2022年3月24日,众企安链联合创始人褚维国受邀出席万联网微课堂第112期,本次线谈主题是“数字化转型背景下,制造类企业供应链金融发展之路探讨”。以下为本次线谈的精彩片段回顾
数字化转型访谈提纲 数字化转型调查问卷
数字化转型访谈提纲 数字化转型调查问卷
数字化转型访谈提纲 数字化转型调查问卷
数字化转型访谈提纲 数字化转型调查问卷
以下为访谈内容整理(有删减):
提问: 众企安链当初成立的背景和初衷,以及品牌定位等,烦请褚总给大家介绍一下。
褚维国: 众企安链上面的母公司是众安保险,众安保险是我们国内家互联网的财险公司,也拥有银保监批复的张互联网财险牌照,这张财险牌照与传统的财险公司、金融机构还是有所区别,并且我们相关的业务是基于互联网来开展的,所以在这样的背景下,我们对于业务开展中所需要的金融 科技 力量以及场景化的拓客需求都具有很高的要求。2018年我们开始进入到供应链金融领域,现在的发展模式趋向平台化运营,通过与核心企业、资金、资源等的对接,实现更好的链接赋能。
在发展过程中,我们发现越来越多产业端头部及核心企业陆续都有自建平台、品牌的供应链金融业务诉求,所以我们非常坚定在金融、 科技 方面具有的优势,帮助我们的合作伙伴共同发展。
提问:
2021年3月发布的“十四五”规划中,“制造”出现了51次,“数字”出现的次数则高达84次,众企安链作为金融 科技 服务商,怎么判断未来制造业数字化的走向以及“数字”的走向?

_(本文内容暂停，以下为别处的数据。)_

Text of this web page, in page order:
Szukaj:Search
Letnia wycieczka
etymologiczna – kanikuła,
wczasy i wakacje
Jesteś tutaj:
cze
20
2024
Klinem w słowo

褚维国: 制造业体系庞大,数量较多,而这个行业中头部企业的数字化转型之路周期是相对漫长的,在 探索 的过程中,未来的趋势是:1.自身的纵向管理做到了信息化,现在的头部制造企业正在横向拓展;2.从原来粗放的信息化管理转向更精细的单元化管理;3.在信息化系统中需要底层的链接能力,还需要打穿后的智能化分析;4.头部企业或三方在未来将会为腰部中小企业提供数字化转型服务;5.形成开放、共享的信息格局。
提问:
据您目前接触的一些制造类企业,其数字化程度如何?转型行动是否积极?都有哪些困惑?
褚维国: 不同的企业所处的阶段是不一样的,头部制造企业相对来说信息化程度高,比如我们在做供应链金融业务时,信息化程度高的企业自身的供给能力是很强的,反馈结果也较为迅速,反之信息化程度较低的企业,可能自身的供给能力相对缺失。

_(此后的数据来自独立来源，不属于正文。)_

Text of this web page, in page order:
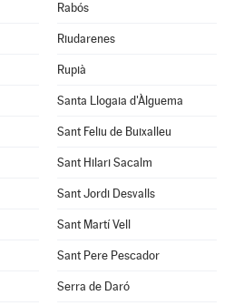
Rabós
Riudarenes
Rupià
Santa Llogaia d'Àlguema
Sant Feliu de Buixalleu
Sant Hilari Sacalm
Sant Jordi Desvalls
Sant Martí Vell
Sant Pere Pescador
Serra de Daró
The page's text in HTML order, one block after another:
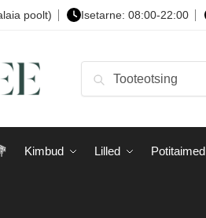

制造业涵盖的范围是巨大的,所以每个企业所处数字化的阶段也有所不同,并且碰到的困惑也是有所异。之前提到横向拓展类的企业,本身的信息化可能做到了一定的阶段,当然也会有更多的优化空间,比如企业自身的研发、生产管理、市场服务等都是其下一阶段的发力点,像包装制造类的企业,它们之后的发力点在于横向拓展的能力,所以不同企业所处阶段不一样碰到的困惑也就不一样。
提问:
“众企安链”如何给传统的制造类企业普及供应链金融?站在企业的角度,企业如何走出发展供应链金融的步?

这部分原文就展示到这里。